The silence was the most striking thing; I had wanted jets and filter, but my credit limit had already been breached. Now I was glad not to have to listen to them. Harmless tannins from the cedar stained the water the color of light tea, but I did not resort to the bucket of chemicals that had been included with my purchase, or their informative instruction manual, opting instead to simply drain it and refill it from our well. The 400 gallons or so emptied into our “orchard,” where I had placed the tub: two peach trees, a plum tree, and one tall, spindly character that bore only small green rocks. Yet all served to flavor the smug cloud of at-oneness-with-nature in which we soaked.

Nature Strikes Back
Predictably, as the weather warmed, we drifted from our regular tubbing habits. It was some weeks of benign neglect later, brought on by the twin evils of overwork and laziness, that Beth had occasion to look in the tub while harvesting fruit.

“You have tadpoles in the hot tub.”

It took a moment to grasp this. “That doesn’t sound right,” I mumbled, trying to remember just what a tadpole is. I marched out to the tub and took one look at the cloud of tiny swimming oblongs: “My God! Those are mosquito larvae!”

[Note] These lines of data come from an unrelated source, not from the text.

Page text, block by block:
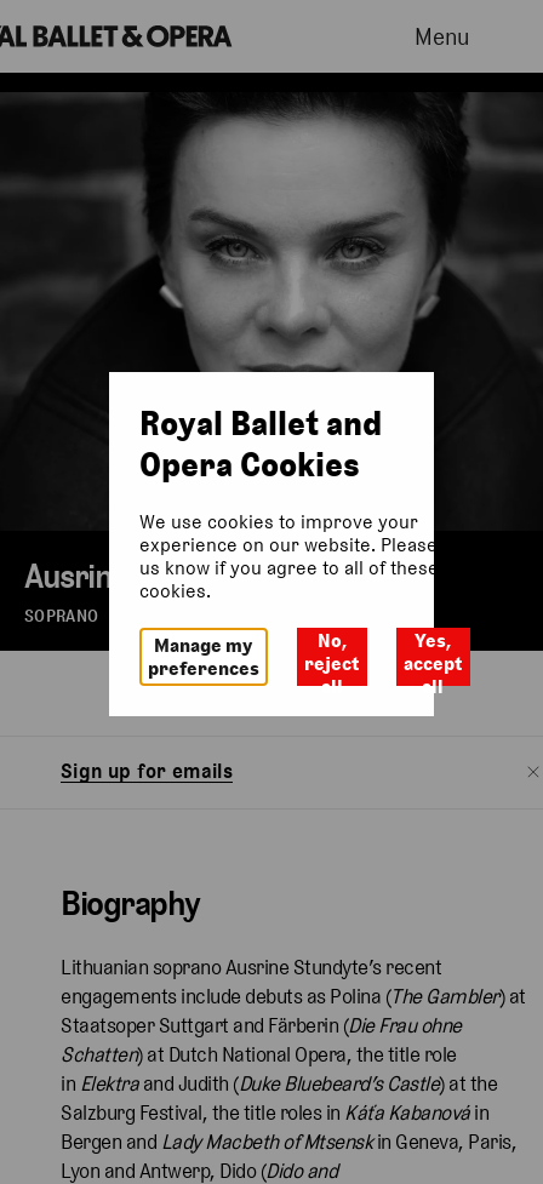
Menu
Ausrine Stundyte
SOPRANO
BiographyWatch
Sign up for emails
Biography
Lithuanian soprano Ausrine Stundyte’s recent
engagements include debuts as Polina (The Gambler) at
Staatsoper Suttgart and Färberin (Die Frau ohne
Schatten) at Dutch National Opera, the title role
in Elektra and Judith (Duke Bluebeard’s Castle) at the
Salzburg Festival, the title roles in Káťa Kabanová in
Bergen and Lady Macbeth of Mtsenskin Geneva, Paris,
Lyon and Antwerp, Dido (Dido and
Royal Ballet and
Opera Cookies
We use cookies to improve your
experience on our website. Please let
us know if you agree to all of these
cookies.
Manage my
preferences
No,
reject
all
Yes,
accept
all
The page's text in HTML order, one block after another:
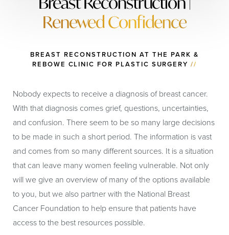
Renewed Confidence
BREAST RECONSTRUCTION AT THE PARK &
REBOWE CLINIC FOR PLASTIC SURGERY//
Nobody expects to receive a diagnosis of breast cancer.
With that diagnosis comes grief, questions, uncertainties,
and confusion. There seem to be so many large decisions
to be made in such a short period. The information is vast
and comes from so many different sources. It is a situation
that can leave many women feeling vulnerable. Not only
will we give an overview of many of the options available
to you, but we also partner with the National Breast
Cancer Foundation to help ensure that patients have
access to the best resources possible.

“Shall I get your fly rod?” asked Beth.

I instantly pulled the drain plug and dumped 400 gallons of mosquito tea into the orchard.

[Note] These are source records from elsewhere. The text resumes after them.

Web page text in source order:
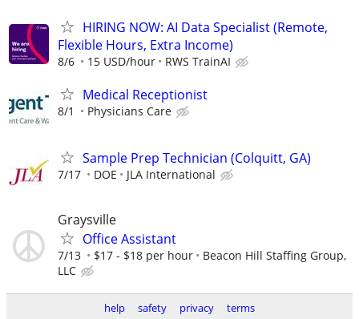
HIRING NOW: AI Data Specialist (Remote,
Flexible Hours, Extra Income)
8/6 15 USD/hour RWS TrainAI
Medical Receptionist
8/1 Physicians Care
Sample Prep Technician (Colquitt, GA)
7/17 DOE JLA International
Graysville
Office Assistant
7/13 $17 - $18 per hour
Beacon Hill Staffing Group,
LLC
help safety privacy terms
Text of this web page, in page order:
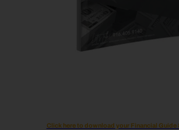
Click here to download your Financial Guide
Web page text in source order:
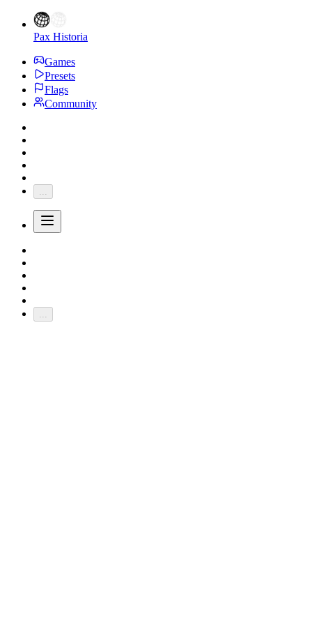
Pax Historia
Games
Presets
Flags
Community
...
...

The time for oneness with nature was over.

The Reach For Bleach
To my surprise, testing and treating the water with a few teaspoons of chlorine took even less time than reading the directions on how to do it. The water remained clear for weeks on end, though Beth was skeptical, announcing after a close inspection, “I don’t smell chlorine.” A quick dip of a test strip indicating the water was clean and at a level of acceptable alkalinity proved my vigilance.

The fly rod and guitar now occupy places of honor beside the fireplace in Beth’s house, displayed with pride yet still ready for action at a moment’s notice. The net that came with the fly rod I’ve found useful for skimming leaves off the surface of the tub water. The wicker fisherman’s creel hangs nicely on the stove fence, where it has proven as convenient for storing beverages as it must be for trout. We also have an old canoe paddle next to the tub, the only relic from an ill-fated trip on the Hudson, which we use to stir up the water and evenly distribute heat.

Finally, at the end of summer, we discovered that the mysterious green stones of the peculiar tree had become Asian pears, adding a completely surprising flavor to evenings spent in our little orchard and its cedar centerpiece.

“Now, if only my guitar were waterproof,” I mused.

“Let’s find out!” cried Beth, leaping from the tub and running to the house.